A simplified way of solving this would be to find the work required to open the valve and divide it by the time or angle required to do it in.. this would give a fairly close approximation of the average torque needed.. you can add work needed for friction and acceleration as well

 

[vaidyanathan1102]

Another way to approach it is to calculate the work in moving the follower, first using torque, and then using force. The two must be equal. So at any point in the motion,

T dtheta = F dx

Then T = F dx/dtheta

The term dx/dtheta is the "velocity" of the follower, relative to the cam rotation angle, and is easy to get. (You can also get actual velocity from v = (dx/dtheta) (dtheta/dt) = dx/dt.)

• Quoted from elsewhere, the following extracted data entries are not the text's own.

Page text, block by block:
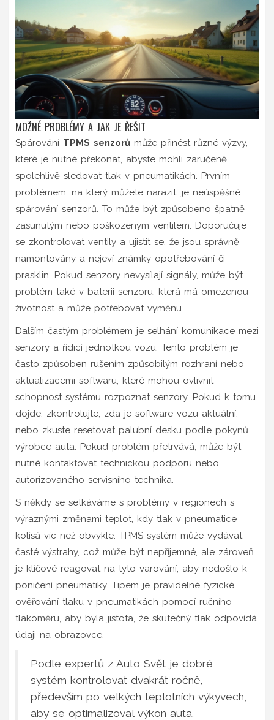
MOŽNÉ PROBLÉMY A JAK JE ŘEŠIT
Spárování TPMS senzorů může přinést různé výzvy,
které je nutné překonat, abyste mohli zaručeně
spolehlivě sledovat tlak v pneumatikách. Prvním
problémem, na který můžete narazit, je neúspěšné
spárování senzorů. To může být způsobeno špatně
zasunutým nebo poškozeným ventilem. Doporučuje
se zkontrolovat ventily a ujistit se, že jsou správně
namontovány a nejeví známky opotřebování či
prasklin. Pokud senzory nevysílají signály, může být
problém také v baterii senzoru, která má omezenou
životnost a může potřebovat výměnu.
Dalším častým problémem je selhání komunikace mezi
senzory a řídicí jednotkou vozu. Tento problém je
často způsoben rušením způsobilým rozhraní nebo
aktualizacemi softwaru, které mohou ovlivnit
schopnost systému rozpoznat senzory. Pokud k tomu
dojde, zkontrolujte, zda je software vozu aktuální,
nebo zkuste resetovat palubní desku podle pokynů
výrobce auta. Pokud problém přetrvává, může být
nutné kontaktovat technickou podporu nebo
autorizovaného servisního technika.
S někdy se setkáváme s problémy v regionech s
výraznými změnami teplot, kdy tlak v pneumatice
kolísá víc než obvykle. TPMS systém může vydávat
časté výstrahy, což může být nepříjemné, ale zároveň
je klíčové reagovat na tyto varování, aby nedošlo k
poničení pneumatiky. Tipem je pravidelné fyzické
ověřování tlaku v pneumatikách pomocí ručního
tlakoměru, aby byla jistota, že skutečný tlak odpovídá
údaji na obrazovce.
Podle expertů z Auto Svět je dobré
systém kontrolovat dvakrát ročně,
především po velkých teplotních výkyvech,
aby se optimalizoval výkon auta.

As for the force, it has two parts. First the spring force, which is simply k(x+x_seat), where x_seat is the deflection of the spring from its free length, when the valve is closed (the force is already large when leaving the seat). But don't forget the force from accelerating the follower and whatever it's pushing (mTotal)! In an automotive application, that would be the masses of the follower, the valve, and 1/3 of the spring. So this part of F is m_Total (d2x/dt^2). And d2x/dt^2 is just equal to (d2x/dtheta^2)(dtheta/dt)^2.

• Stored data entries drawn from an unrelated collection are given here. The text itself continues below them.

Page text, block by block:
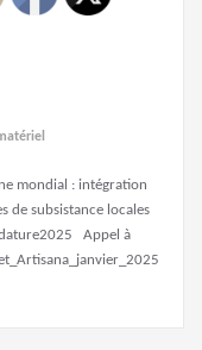
mondial : intégration
de subsistance locales
Appel à
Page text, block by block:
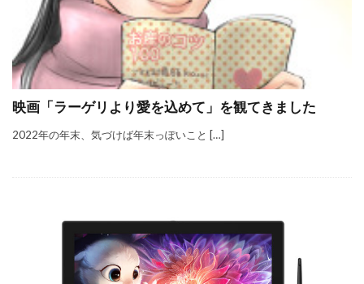
映画「ラーゲリより愛を込めて」を観てきました
2022年の年末、気づけば年末っぽいこと […]
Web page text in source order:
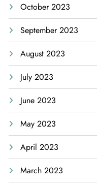
October 2023
September 2023
August 2023
July 2023
June 2023
May 2023
April 2023
March 2023
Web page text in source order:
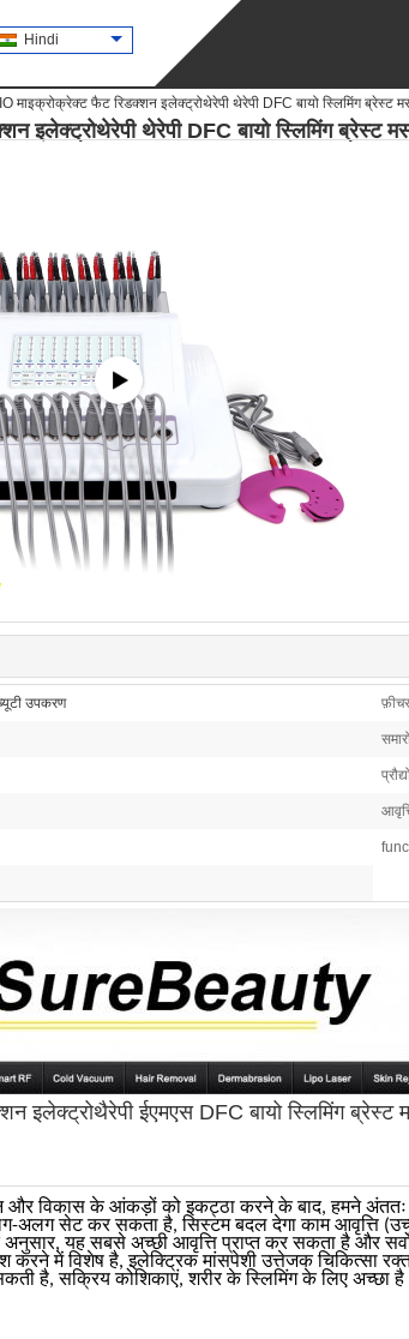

You'll get the same answer, but this is easier to me. You could also throw in the friction force, if you determine it's significant.

But the unit we get here for torque is Nm/s which is the unit for power right ? so its not the torque that we will get by solving the above formula right ?

 

[OldYat47]

In practical terms there are a number of things affecting the loading on an individual cam lobe.
- Spring pressure at any given point in the cycle
- The effect of horizontal offset between the roller (as pictured) center and the camshaft center of rotation
- Inertia of the tappet and anything it is moving (varies, of course, as the tappet lifts)
The above can be calculated
- Friction in the tappet and any other mechanical devices (like valves, for example) (this friction will vary with side loading)
And as mentioned above, you get some of the work back on the "downside" of the tappet stroke. Gotta remember that.